━━━━━ Source information ━━━━━

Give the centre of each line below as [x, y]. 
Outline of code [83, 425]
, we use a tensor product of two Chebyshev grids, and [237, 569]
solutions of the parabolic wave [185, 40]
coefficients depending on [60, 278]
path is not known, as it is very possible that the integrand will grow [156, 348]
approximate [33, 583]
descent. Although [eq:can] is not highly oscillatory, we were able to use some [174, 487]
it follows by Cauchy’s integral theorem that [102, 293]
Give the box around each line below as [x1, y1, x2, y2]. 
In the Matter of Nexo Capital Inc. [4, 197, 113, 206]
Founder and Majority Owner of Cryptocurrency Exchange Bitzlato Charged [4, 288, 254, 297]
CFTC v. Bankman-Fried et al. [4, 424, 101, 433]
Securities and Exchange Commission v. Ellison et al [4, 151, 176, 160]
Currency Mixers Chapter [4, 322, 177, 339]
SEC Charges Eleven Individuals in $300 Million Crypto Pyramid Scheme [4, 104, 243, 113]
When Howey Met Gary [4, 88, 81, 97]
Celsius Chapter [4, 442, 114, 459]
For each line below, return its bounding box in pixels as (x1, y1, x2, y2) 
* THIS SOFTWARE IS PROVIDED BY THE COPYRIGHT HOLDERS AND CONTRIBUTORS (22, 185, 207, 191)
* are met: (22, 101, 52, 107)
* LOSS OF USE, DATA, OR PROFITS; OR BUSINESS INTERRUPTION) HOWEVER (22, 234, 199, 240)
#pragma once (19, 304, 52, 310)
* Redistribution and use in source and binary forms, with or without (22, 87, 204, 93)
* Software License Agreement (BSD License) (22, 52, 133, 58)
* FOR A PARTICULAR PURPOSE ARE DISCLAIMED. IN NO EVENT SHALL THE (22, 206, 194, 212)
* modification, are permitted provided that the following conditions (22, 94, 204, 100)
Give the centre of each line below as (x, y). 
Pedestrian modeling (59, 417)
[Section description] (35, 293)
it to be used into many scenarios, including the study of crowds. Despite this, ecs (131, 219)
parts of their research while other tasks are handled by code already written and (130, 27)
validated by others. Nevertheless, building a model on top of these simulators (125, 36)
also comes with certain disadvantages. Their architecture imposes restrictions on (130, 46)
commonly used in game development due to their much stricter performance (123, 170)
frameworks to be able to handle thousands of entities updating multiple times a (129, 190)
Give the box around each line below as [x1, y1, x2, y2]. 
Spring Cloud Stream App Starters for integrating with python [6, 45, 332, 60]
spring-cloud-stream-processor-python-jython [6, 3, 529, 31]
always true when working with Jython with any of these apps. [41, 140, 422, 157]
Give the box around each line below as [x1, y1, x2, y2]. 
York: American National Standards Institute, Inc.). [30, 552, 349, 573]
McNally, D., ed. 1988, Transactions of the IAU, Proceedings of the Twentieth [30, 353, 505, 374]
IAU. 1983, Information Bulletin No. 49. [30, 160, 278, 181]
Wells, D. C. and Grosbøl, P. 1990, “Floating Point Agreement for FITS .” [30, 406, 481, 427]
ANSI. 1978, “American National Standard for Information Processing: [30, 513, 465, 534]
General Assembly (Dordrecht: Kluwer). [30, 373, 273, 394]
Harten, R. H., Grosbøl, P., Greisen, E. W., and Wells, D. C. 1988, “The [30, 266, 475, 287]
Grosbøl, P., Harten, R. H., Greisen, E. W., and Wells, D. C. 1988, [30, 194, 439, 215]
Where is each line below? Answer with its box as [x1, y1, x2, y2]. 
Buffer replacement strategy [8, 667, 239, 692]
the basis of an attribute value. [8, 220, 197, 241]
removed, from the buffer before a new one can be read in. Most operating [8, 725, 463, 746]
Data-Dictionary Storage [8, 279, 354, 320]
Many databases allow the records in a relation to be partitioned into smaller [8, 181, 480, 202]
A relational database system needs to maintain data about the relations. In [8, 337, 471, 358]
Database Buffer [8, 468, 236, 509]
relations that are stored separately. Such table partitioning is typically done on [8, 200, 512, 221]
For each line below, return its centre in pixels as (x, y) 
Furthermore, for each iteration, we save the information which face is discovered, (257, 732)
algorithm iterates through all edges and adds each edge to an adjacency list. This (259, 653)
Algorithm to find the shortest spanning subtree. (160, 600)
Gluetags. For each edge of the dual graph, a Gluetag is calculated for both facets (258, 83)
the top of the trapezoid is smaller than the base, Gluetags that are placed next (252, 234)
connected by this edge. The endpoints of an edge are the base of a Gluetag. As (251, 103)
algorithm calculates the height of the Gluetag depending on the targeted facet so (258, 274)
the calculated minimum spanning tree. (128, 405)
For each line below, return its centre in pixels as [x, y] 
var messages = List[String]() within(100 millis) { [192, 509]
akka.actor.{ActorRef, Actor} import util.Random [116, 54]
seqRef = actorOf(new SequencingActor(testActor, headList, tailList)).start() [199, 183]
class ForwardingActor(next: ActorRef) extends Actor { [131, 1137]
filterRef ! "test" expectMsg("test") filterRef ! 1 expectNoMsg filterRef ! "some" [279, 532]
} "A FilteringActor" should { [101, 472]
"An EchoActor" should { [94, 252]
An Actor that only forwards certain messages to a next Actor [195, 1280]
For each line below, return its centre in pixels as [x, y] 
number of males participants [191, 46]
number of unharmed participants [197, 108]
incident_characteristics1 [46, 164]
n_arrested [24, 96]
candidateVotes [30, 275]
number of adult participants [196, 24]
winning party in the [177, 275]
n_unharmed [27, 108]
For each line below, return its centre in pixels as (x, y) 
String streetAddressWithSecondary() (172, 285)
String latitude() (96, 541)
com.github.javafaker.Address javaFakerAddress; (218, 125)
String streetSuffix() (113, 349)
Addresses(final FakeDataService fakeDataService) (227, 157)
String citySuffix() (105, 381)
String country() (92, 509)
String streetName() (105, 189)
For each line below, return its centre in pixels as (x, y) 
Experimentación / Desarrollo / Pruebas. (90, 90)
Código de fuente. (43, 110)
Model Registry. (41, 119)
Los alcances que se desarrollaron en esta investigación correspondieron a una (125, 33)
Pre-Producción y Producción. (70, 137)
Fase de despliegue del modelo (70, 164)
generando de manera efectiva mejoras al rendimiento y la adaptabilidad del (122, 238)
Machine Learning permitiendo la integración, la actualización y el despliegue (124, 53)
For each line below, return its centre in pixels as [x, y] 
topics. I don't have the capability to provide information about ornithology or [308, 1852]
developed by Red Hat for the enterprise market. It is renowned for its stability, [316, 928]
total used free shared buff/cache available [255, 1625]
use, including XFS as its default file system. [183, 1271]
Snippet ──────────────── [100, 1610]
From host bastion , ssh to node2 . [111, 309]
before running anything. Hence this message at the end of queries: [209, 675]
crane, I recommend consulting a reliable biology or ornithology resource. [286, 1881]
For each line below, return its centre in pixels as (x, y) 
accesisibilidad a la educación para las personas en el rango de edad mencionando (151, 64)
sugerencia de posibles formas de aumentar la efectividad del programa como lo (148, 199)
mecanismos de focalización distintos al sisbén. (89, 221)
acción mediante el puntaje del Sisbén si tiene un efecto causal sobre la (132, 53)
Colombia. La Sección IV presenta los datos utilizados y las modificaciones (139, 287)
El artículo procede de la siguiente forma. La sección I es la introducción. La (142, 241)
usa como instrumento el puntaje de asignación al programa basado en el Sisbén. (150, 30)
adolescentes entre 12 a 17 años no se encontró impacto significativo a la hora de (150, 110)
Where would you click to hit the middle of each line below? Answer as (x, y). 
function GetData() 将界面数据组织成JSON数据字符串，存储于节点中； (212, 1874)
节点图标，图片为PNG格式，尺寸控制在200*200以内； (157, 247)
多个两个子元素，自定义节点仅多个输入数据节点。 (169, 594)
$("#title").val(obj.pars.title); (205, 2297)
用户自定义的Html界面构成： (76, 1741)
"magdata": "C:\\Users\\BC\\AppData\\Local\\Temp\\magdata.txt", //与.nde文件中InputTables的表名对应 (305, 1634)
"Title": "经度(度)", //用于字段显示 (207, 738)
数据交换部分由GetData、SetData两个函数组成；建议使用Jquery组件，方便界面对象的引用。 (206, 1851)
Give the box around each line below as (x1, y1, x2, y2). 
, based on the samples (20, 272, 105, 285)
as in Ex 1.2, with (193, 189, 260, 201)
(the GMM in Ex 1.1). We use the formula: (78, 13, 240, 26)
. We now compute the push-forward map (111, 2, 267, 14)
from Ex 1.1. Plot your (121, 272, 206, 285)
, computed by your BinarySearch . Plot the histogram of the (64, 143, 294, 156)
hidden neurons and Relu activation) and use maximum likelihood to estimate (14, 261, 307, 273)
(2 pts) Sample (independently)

━━━━━

#### Work item
Your answer must be the lines from the first line of the entries above through the line that contains "path is not", written out exactly.

#### Answer for this exercise
Give the centre of each line below as [x, y]. 
Outline of code [83, 425]
, we use a tensor product of two Chebyshev grids, and [237, 569]
solutions of the parabolic wave [185, 40]
coefficients depending on [60, 278]
path is not known, as it is very possible that the integrand will grow [156, 348]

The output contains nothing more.